Material for the task:
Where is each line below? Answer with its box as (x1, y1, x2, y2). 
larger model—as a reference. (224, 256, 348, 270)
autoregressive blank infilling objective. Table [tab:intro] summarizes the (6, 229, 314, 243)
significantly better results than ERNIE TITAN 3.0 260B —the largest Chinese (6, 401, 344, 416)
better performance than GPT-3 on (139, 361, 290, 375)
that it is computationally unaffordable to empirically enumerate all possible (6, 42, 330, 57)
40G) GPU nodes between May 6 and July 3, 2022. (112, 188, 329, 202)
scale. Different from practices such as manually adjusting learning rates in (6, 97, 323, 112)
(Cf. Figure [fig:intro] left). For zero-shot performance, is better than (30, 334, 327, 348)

Exercise objective: Every entry must be printed again, exactly as it reads.

Answer space:
Where is each line below? Answer with its box as (x1, y1, x2, y2). 
larger model—as a reference. (224, 256, 348, 270)
autoregressive blank infilling objective. Table [tab:intro] summarizes the (6, 229, 314, 243)
significantly better results than ERNIE TITAN 3.0 260B —the largest Chinese (6, 401, 344, 416)
better performance than GPT-3 on (139, 361, 290, 375)
that it is computationally unaffordable to empirically enumerate all possible (6, 42, 330, 57)
40G) GPU nodes between May 6 and July 3, 2022. (112, 188, 329, 202)
scale. Different from practices such as manually adjusting learning rates in (6, 97, 323, 112)
(Cf. Figure [fig:intro] left). For zero-shot performance, is better than (30, 334, 327, 348)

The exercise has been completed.